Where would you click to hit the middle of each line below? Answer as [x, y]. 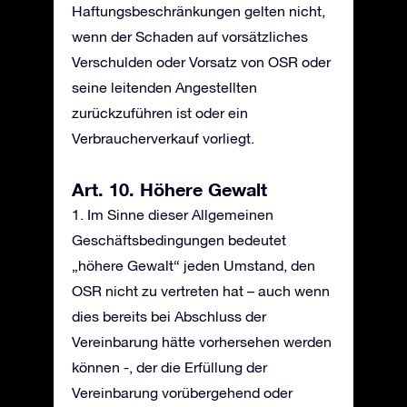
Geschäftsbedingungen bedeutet [179, 240]
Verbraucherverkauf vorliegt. [163, 138]
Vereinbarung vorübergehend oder [182, 392]
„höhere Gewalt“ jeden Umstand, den [194, 265]
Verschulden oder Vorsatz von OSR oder [201, 62]
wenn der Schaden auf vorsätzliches [190, 36]
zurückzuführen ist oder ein [160, 113]
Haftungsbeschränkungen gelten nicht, [199, 11]
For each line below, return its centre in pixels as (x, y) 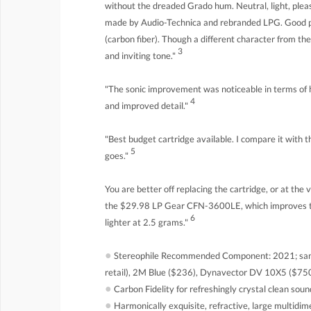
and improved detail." (148, 106)
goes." (118, 156)
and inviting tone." (141, 56)
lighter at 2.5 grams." (148, 222)
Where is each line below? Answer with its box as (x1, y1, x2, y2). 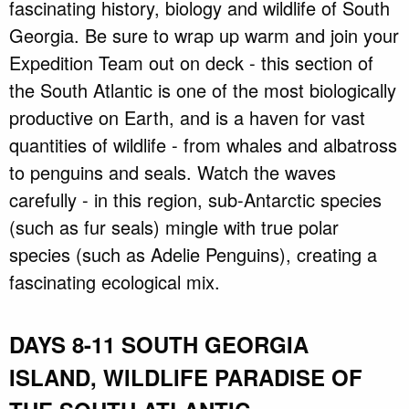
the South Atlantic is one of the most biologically (9, 77, 396, 104)
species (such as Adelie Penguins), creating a (9, 241, 377, 268)
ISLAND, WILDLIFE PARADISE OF (9, 362, 362, 393)
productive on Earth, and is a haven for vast (9, 104, 365, 131)
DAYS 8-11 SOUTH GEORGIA (9, 329, 309, 361)
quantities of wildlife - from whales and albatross (9, 131, 397, 159)
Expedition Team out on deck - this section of (9, 49, 373, 77)
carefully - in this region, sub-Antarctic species (9, 186, 382, 214)
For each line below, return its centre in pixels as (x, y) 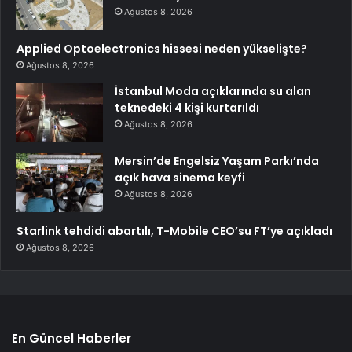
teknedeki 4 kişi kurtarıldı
* * * * *
What needs to be done: Treating the line with "lighter at 2.5" as the last line to include, retype the records exactly from their first line, excluding pictures.

Response box:
Where would you click to hit the middle of each line below? Answer as [x, y]. 
Geschäftsbedingungen bedeutet [179, 240]
Verbraucherverkauf vorliegt. [163, 138]
Vereinbarung vorübergehend oder [182, 392]
„höhere Gewalt“ jeden Umstand, den [194, 265]
Verschulden oder Vorsatz von OSR oder [201, 62]
wenn der Schaden auf vorsätzliches [190, 36]
zurückzuführen ist oder ein [160, 113]
Haftungsbeschränkungen gelten nicht, [199, 11]
For each line below, return its centre in pixels as (x, y) 
and improved detail." (148, 106)
goes." (118, 156)
and inviting tone." (141, 56)
lighter at 2.5 grams." (148, 222)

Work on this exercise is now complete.